→ EXERCISE OBJECTIVE:
Since pictures do not belong in the copy, please repeat every record below exactly without them.

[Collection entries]
※ ※ ※

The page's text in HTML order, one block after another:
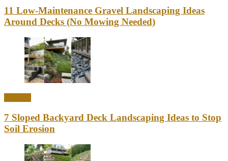
11 Low-Maintenance Gravel Landscaping Ideas
Around Decks (No Mowing Needed)
7 Sloped Backyard Deck Landscaping Ideas to Stop
Soil Erosion
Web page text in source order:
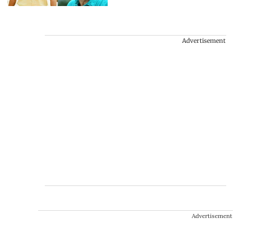
Advertisement
Advertisement
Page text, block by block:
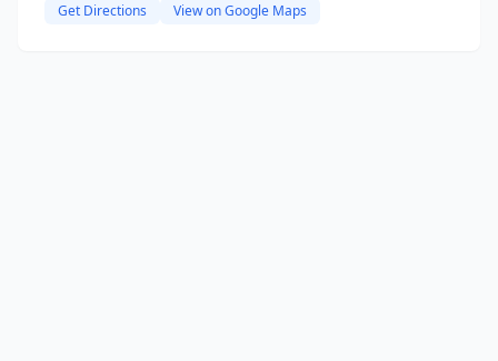
Get Directions View on Google Maps
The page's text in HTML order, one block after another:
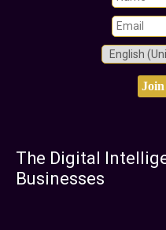
The Digital
Businesses
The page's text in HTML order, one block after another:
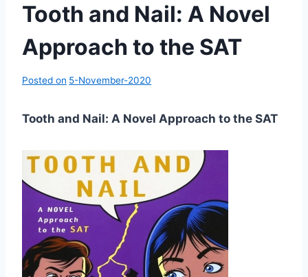
Tooth and Nail: A Novel
Approach to the SAT
Posted on 5-November-2020
Tooth and Nail: A Novel Approach to the SAT
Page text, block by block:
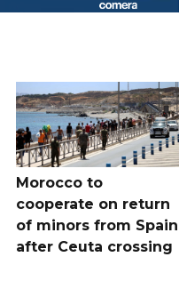
Morocco to
cooperate on return
of minors from Spain
after Ceuta crossing
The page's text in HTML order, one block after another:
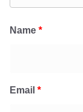
Name *
Email *
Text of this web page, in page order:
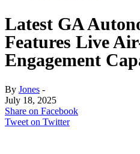
Latest GA
Features Live
Engagement
By Jones -
July 18, 2025
Share on Facebook
Tweet on Twitter
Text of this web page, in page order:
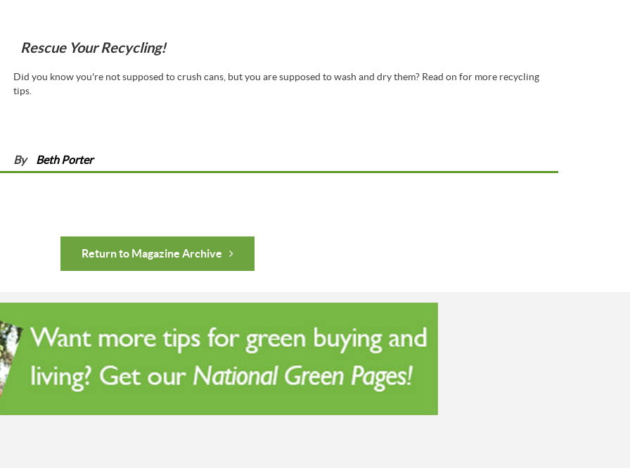
Rescue Your Recycling!
Did you know you're not supposed to crush cans, but you are supposed to wash and dry them? Read on for more recycling
tips.
By Beth Porter
Return to Magazine Archive
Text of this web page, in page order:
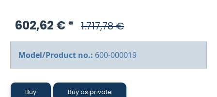
602,62 € 1.717,78 €
Model/Product no.: 600-000019
Buy Buy as private
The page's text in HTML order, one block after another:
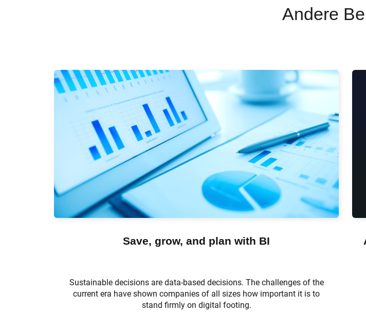
Andere
Save, grow, and plan with BI
Sustainable decisions are data-based decisions. The challenges of the
current era have shown companies of all sizes how important it is to
stand firmly on digital footing.
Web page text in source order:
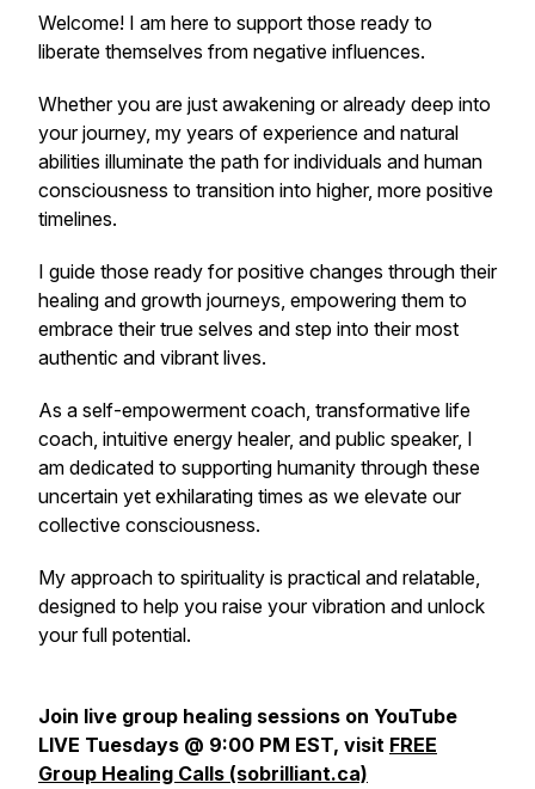
Welcome! I am here to support those ready to
liberate themselves from negative influences.
Whether you are just awakening or already deep into
your journey, my years of experience and natural
abilities illuminate the path for individuals and human
consciousness to transition into higher, more positive
timelines.
I guide those ready for positive changes through their
healing and growth journeys, empowering them to
embrace their true selves and step into their most
authentic and vibrant lives.
As a self-empowerment coach, transformative life
coach, intuitive energy healer, and public speaker, I
am dedicated to supporting humanity through these
uncertain yet exhilarating times as we elevate our
collective consciousness.
My approach to spirituality is practical and relatable,
designed to help you raise your vibration and unlock
your full potential.
Join live group healing sessions on YouTube
LIVE Tuesdays @ 9:00 PM EST, visit FREE
Group Healing Calls (sobrilliant.ca)
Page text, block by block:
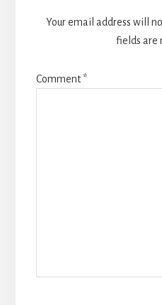
Your email address will
fields are
Comment*
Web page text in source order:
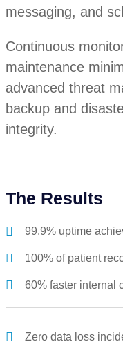
messaging, and
Continuous
maintenance
advanced threat
backup and
integrity.
The Results
99.9% uptime
100% of patient
60% faster internal
Zero data loss
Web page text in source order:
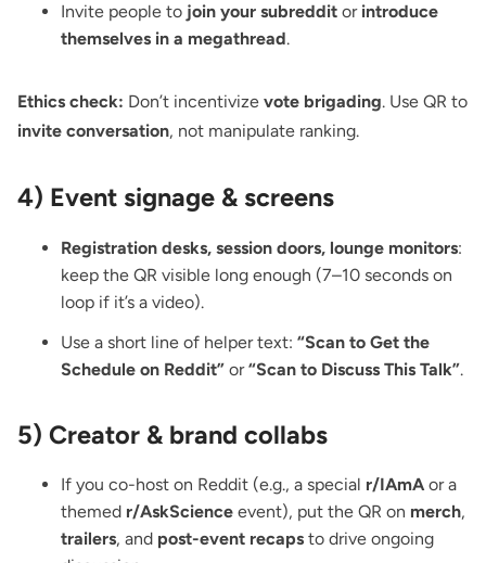
Invite people to join your subreddit or introduce
themselves in a megathread.
Ethics check: Don’t incentivize vote brigading. Use QR to
invite conversation, not manipulate ranking.
4) Event signage & screens
Registration desks, session doors, lounge monitors:
keep the QR visible long enough (7–10 seconds on
loop if it’s a video).
Use a short line of helper text: “Scan to Get the
Schedule on Reddit” or“Scan to Discuss This Talk”.
5) Creator & brand collabs
If you co-host on Reddit (e.g., a special r/IAmA or a
themed r/AskScience event), put the QR on merch,
trailers, and post-event recaps to drive ongoing
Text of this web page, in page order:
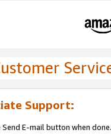
Support:
E-mail button when done.
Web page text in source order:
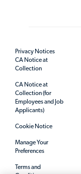
Privacy Notices
CA Notice at
Collection
CA Notice at
Collection (for
Employees and Job
Applicants)
Cookie Notice
Manage Your
Preferences
Terms and
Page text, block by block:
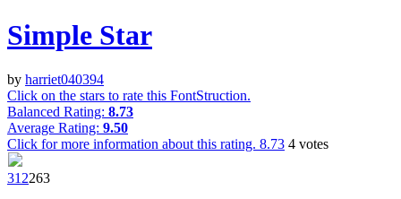
Simple Star
by harriet040394
Click on the stars to rate this FontStruction.
Balanced Rating: 8.73
Average Rating: 9.50
Click for more information about this rating. 8.73 4 votes
31 2263
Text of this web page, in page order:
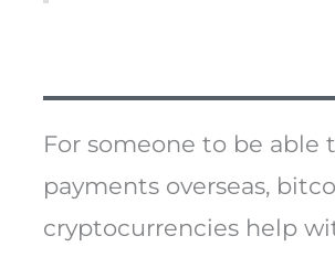
For someone to be able
payments overseas,
cryptocurrencies help
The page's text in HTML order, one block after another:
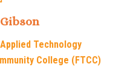
Technology
College (FTCC)
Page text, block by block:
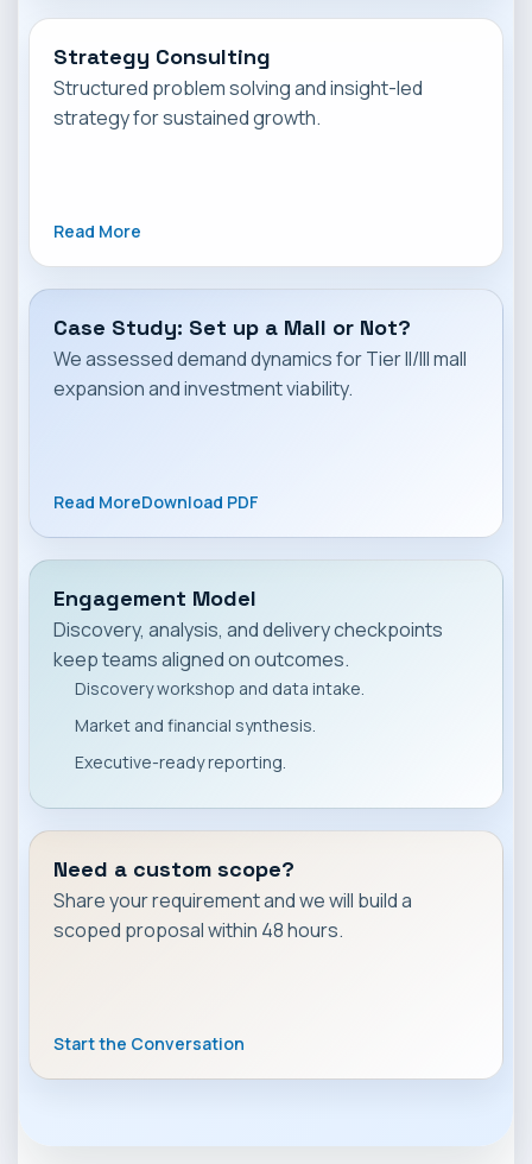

※ ※ ※

→ RESULT OF THIS TASK:
The page's text in HTML order, one block after another:
11 Low-Maintenance Gravel Landscaping Ideas
Around Decks (No Mowing Needed)
7 Sloped Backyard Deck Landscaping Ideas to Stop
Soil Erosion
Web page text in source order:
Advertisement
Advertisement
Page text, block by block:
Get Directions View on Google Maps
The page's text in HTML order, one block after another:
The Digital
Businesses
The page's text in HTML order, one block after another:
Tooth and Nail: A Novel
Approach to the SAT
Posted on 5-November-2020
Tooth and Nail: A Novel Approach to the SAT
Page text, block by block:
Morocco to
cooperate on return
of minors from Spain
after Ceuta crossing
The page's text in HTML order, one block after another:
Name *
Email *
Text of this web page, in page order:
Latest GA
Features Live
Engagement
By Jones -
July 18, 2025
Share on Facebook
Tweet on Twitter
Text of this web page, in page order:
Rescue Your Recycling!
Did you know you're not supposed to crush cans, but you are supposed to wash and dry them? Read on for more recycling
tips.
By Beth Porter
Return to Magazine Archive
Text of this web page, in page order:
602,62 € 1.717,78 €
Model/Product no.: 600-000019
Buy Buy as private
The page's text in HTML order, one block after another:
Andere
Save, grow, and plan with BI
Sustainable decisions are data-based decisions. The challenges of the
current era have shown companies of all sizes how important it is to
stand firmly on digital footing.
Web page text in source order:
Welcome! I am here to support those ready to
liberate themselves from negative influences.
Whether you are just awakening or already deep into
your journey, my years of experience and natural
abilities illuminate the path for individuals and human
consciousness to transition into higher, more positive
timelines.
I guide those ready for positive changes through their
healing and growth journeys, empowering them to
embrace their true selves and step into their most
authentic and vibrant lives.
As a self-empowerment coach, transformative life
coach, intuitive energy healer, and public speaker, I
am dedicated to supporting humanity through these
uncertain yet exhilarating times as we elevate our
collective consciousness.
My approach to spirituality is practical and relatable,
designed to help you raise your vibration and unlock
your full potential.
Join live group healing sessions on YouTube
LIVE Tuesdays @ 9:00 PM EST, visit FREE
Group Healing Calls (sobrilliant.ca)
Page text, block by block:
Your email address will
fields are
Comment*
Web page text in source order:
messaging, and
Continuous
maintenance
advanced threat
backup and
integrity.
The Results
99.9% uptime
100% of patient
60% faster internal
Zero data loss
Web page text in source order:
Invite people to join your subreddit or introduce
themselves in a megathread.
Ethics check: Don’t incentivize vote brigading. Use QR to
invite conversation, not manipulate ranking.
4) Event signage & screens
Registration desks, session doors, lounge monitors:
keep the QR visible long enough (7–10 seconds on
loop if it’s a video).
Use a short line of helper text: “Scan to Get the
Schedule on Reddit” or“Scan to Discuss This Talk”.
5) Creator & brand collabs
If you co-host on Reddit (e.g., a special r/IAmA or a
themed r/AskScience event), put the QR on merch,
trailers, and post-event recaps to drive ongoing
Text of this web page, in page order:
Support:
E-mail button when done.
Web page text in source order:
Privacy Notices
CA Notice at
Collection
CA Notice at
Collection (for
Employees and Job
Applicants)
Cookie Notice
Manage Your
Preferences
Terms and
Page text, block by block:
Simple Star
by harriet040394
Click on the stars to rate this FontStruction.
Balanced Rating: 8.73
Average Rating: 9.50
Click for more information about this rating. 8.73 4 votes
31 2263
Text of this web page, in page order:
For someone to be able
payments overseas,
cryptocurrencies help
The page's text in HTML order, one block after another:
Technology
College (FTCC)
Page text, block by block:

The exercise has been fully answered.